Meager subspaces of a Banach space and weak-* convergence
Update: Here is a ZFC (probably even ZF+DC) counterexample for Q1. It's from probability and kind of indirect, maybe someone will be able to find something shorter.
Let $X = C_0([0,1])$, the space of continuous functions $\omega$ on $[0,1]$ having $\omega(0)=0$. Fix $0 < \alpha < 1/2$ and let $E = C^{0,\alpha}([0,1]) \cap X$ be the subspace of $\alpha$-Hölder continuous functions. There are several ways to see that $E$ is meager in $X$. For instance, by Arzelà-Ascoli, the balls of $E$ under the Hölder norm are compact in $X$, hence $E$ is a countable union of compact sets, each of which is nowhere dense in $X$ by Riesz's lemma.

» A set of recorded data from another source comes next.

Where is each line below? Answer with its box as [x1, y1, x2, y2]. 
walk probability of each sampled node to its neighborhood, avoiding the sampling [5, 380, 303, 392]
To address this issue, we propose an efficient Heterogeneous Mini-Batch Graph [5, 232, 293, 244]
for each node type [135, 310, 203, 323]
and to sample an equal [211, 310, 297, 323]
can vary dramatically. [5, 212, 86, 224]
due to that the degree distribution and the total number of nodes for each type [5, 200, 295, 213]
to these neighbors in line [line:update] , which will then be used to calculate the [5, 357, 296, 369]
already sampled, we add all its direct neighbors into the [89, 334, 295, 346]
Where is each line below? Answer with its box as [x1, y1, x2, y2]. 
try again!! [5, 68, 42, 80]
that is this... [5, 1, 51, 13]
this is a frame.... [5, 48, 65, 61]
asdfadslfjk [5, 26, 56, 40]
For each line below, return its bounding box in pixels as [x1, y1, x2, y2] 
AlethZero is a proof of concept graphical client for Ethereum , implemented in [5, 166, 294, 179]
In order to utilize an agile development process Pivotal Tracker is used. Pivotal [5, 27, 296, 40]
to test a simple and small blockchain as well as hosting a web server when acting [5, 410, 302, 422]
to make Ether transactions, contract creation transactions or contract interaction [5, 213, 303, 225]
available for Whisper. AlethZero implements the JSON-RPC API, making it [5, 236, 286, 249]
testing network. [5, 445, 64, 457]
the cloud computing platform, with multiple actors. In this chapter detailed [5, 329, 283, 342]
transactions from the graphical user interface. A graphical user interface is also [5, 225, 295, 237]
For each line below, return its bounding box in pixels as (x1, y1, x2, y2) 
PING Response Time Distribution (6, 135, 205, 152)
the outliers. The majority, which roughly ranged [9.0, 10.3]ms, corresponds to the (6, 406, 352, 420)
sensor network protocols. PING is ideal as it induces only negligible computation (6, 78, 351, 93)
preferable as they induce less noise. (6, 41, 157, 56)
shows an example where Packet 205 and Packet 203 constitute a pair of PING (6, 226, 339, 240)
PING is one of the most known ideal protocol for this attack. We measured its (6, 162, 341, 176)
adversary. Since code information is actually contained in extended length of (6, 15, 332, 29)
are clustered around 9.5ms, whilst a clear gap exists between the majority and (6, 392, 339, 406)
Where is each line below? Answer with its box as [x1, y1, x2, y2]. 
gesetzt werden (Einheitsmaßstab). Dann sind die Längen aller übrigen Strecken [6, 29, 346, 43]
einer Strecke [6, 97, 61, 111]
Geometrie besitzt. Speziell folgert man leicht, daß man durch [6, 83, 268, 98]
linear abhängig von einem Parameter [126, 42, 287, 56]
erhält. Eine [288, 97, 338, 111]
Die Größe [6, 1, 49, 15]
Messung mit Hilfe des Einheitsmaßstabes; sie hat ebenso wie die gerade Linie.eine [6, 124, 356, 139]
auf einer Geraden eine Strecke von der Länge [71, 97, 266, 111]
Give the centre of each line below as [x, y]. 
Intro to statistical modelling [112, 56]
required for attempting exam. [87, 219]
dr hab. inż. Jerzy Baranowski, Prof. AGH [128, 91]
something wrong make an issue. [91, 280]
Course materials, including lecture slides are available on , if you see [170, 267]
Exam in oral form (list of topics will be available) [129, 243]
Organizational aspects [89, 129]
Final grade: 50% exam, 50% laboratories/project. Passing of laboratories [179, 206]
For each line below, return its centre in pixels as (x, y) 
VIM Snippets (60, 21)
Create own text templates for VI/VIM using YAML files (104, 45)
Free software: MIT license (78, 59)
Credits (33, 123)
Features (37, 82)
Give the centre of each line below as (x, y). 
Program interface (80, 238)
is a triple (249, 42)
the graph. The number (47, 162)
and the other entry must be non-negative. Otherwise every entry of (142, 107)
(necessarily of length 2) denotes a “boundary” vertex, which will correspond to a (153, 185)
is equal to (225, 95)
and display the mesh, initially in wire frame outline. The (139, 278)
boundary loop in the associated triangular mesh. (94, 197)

Or, the argument mentioned in the question: $E$ is Banach in its own norm, hence analytic in $X$, hence has the Baire property in $X$, hence must be meager. (That doesn't work because $E$ is not separable in its own norm, hence not Polish.)
Now let $\mu$ be the Wiener measure on $X$. It is well known that $\mu(E) = 1$, since Brownian motion is almost surely $\alpha$-Hölder continuous for any $\alpha < 1/2$. On the other hand, suppose $F$ is any nowhere dense subspace of $X$, so that its closure is a proper closed subspace of $X$. By Hahn-Banach there is a nonzero continuous linear functional $f$ that vanishes on $F$. Now $\mu$ is a nondegenerate Gaussian measure on $X$, so $f$ has a nondegenerate one-dimensional Gaussian distribution under $\mu$; in particular, $\mu(F) \le \mu(\{f = 0\}) = 0$. Thus every nowhere dense subspace has measure zero, so by countable additivity, $E$ cannot be a countable union of such.

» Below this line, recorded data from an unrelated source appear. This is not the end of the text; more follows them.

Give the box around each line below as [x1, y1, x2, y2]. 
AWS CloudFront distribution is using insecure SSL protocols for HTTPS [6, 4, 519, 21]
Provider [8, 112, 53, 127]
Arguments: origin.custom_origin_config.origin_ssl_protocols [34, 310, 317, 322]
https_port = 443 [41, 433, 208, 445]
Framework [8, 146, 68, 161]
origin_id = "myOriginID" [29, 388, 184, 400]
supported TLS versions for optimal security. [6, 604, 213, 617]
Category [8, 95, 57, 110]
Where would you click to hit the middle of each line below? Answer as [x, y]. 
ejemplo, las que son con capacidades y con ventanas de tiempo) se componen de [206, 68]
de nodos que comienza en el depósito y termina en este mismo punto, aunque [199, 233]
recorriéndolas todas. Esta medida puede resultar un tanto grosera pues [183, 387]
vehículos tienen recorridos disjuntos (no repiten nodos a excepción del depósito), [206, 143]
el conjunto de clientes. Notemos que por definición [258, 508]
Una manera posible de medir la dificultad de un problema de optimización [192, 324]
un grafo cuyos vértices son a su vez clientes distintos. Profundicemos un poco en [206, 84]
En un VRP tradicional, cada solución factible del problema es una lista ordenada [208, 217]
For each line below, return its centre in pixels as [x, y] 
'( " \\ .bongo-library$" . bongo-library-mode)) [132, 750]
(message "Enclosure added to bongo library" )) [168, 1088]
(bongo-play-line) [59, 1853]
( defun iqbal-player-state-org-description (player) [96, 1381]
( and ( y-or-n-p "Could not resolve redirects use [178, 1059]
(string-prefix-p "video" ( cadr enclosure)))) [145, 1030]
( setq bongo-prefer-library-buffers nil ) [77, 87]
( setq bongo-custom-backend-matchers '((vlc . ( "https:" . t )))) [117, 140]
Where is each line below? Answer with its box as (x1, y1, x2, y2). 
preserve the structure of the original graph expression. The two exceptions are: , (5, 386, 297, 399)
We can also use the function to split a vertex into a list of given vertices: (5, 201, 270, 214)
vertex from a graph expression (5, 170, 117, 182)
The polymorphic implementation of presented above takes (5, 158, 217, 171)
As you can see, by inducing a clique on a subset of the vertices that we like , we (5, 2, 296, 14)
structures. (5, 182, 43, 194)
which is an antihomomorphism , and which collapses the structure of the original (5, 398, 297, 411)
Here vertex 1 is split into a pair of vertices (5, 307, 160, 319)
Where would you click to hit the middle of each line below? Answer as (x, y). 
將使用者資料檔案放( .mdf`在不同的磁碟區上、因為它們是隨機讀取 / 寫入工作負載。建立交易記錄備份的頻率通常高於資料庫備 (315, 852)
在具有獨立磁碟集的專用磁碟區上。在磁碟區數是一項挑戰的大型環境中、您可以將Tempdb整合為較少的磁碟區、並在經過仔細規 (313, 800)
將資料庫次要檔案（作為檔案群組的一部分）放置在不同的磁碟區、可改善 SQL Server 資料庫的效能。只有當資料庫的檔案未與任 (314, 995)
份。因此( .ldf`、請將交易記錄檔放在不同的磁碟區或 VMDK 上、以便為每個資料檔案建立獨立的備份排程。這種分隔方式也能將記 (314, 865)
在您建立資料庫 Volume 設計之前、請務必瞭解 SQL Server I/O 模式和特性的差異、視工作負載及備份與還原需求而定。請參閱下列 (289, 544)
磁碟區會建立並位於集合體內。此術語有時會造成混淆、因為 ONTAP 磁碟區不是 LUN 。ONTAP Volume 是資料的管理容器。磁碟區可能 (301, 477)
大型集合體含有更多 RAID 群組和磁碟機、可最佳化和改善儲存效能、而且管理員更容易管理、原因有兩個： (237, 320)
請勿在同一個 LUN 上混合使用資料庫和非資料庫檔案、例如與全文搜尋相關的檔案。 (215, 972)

Previous answer. It is consistent with ZF+DC that the answer to Q1 is No.
Consider an example in which $E$ is separable Banach in a stronger norm $\|\cdot\|_E$; for instance, $X = L^2([0,1])$ and $E = C([0,1])$. Then $E$ is analytic in $X$, hence has the Baire property, hence must be meager. If $E$ can be written as a countable union of subspaces $E_n$ then by Baire category one of them must be nonmeager with respect to $\|\cdot\|_E$, hence doesn't have the BP in $E$. But Shelah proved it is consistent with ZF+DC that every subset of a Polish space has the BP.
In our specific example we can see explicitly that $C([0,1])$ is meager in $L^2([0,1])$: the sup-norm balls $B_n = \{f : \|f\|_\infty \le n\}$ are closed in $L^2$ with empty interior.
I don't see whether this helps us with Q2.